• DATA SHOWN:
>>

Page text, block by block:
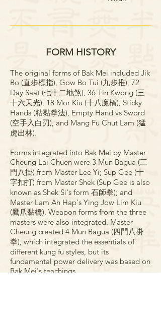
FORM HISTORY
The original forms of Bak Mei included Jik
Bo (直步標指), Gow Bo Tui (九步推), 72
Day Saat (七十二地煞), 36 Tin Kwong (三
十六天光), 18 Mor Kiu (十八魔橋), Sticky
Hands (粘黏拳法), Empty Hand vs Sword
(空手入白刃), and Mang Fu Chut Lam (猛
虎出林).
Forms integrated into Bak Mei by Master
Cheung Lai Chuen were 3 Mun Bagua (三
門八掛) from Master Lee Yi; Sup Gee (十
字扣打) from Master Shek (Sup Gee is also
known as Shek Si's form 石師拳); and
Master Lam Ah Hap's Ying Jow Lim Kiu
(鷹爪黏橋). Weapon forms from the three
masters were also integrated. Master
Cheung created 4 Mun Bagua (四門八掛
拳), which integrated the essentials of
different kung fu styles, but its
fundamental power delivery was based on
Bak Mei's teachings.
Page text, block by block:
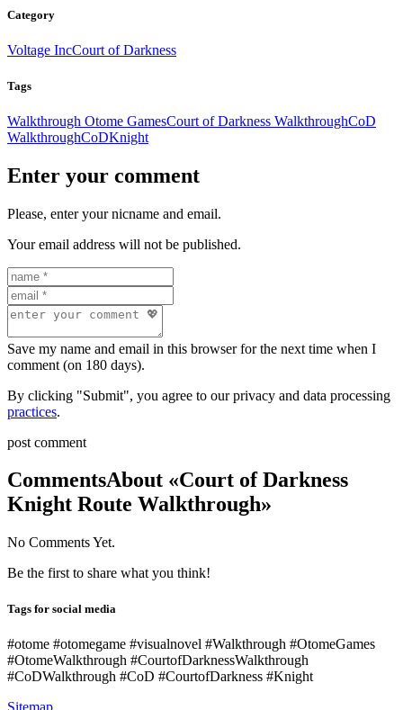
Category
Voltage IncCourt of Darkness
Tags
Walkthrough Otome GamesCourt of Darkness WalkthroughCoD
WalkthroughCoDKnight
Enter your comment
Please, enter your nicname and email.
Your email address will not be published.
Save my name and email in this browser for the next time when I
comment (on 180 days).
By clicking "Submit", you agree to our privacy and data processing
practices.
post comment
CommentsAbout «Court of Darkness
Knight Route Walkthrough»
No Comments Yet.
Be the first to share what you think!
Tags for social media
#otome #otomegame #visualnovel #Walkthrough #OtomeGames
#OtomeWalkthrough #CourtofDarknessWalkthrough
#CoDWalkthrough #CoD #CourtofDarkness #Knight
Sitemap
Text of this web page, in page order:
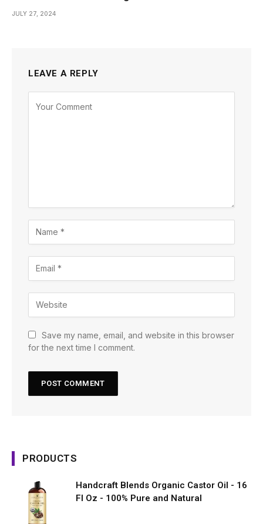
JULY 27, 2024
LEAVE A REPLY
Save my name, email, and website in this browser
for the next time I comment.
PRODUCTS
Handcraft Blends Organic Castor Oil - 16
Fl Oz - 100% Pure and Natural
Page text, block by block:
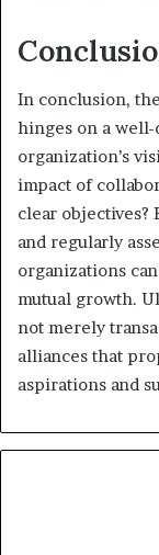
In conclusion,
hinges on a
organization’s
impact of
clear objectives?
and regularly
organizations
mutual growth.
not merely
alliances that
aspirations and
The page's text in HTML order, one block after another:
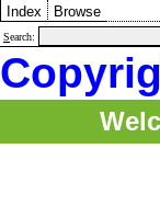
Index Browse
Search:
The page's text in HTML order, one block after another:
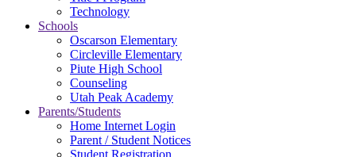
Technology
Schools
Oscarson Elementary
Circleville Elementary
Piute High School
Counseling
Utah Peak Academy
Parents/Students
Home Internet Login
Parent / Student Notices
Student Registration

<<

Please copy out each line in the entries that mentions the string "next".

Save my name and email in this browser for the next time when I
for the next time I comment.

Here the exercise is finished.